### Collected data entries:
★ ★ ★ ★ ★ ★ ★
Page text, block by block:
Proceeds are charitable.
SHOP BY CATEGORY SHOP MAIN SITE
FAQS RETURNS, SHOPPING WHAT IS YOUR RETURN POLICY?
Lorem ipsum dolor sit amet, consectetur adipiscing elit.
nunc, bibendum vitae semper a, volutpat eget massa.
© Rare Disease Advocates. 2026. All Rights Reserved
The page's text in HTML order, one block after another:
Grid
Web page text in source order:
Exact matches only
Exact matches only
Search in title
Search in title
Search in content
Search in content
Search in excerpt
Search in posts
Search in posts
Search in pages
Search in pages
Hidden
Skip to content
★ ★ ★ ★ ★ ★ ★
### What the task asks:
Write the entries again, exactly as they stand.

### Your solution:
Page text, block by block:
Proceeds are charitable.
SHOP BY CATEGORY SHOP MAIN SITE
FAQS RETURNS, SHOPPING WHAT IS YOUR RETURN POLICY?
Lorem ipsum dolor sit amet, consectetur adipiscing elit.
nunc, bibendum vitae semper a, volutpat eget massa.
© Rare Disease Advocates. 2026. All Rights Reserved
The page's text in HTML order, one block after another:
Grid
Web page text in source order:
Exact matches only
Exact matches only
Search in title
Search in title
Search in content
Search in content
Search in excerpt
Search in posts
Search in posts
Search in pages
Search in pages
Hidden
Skip to content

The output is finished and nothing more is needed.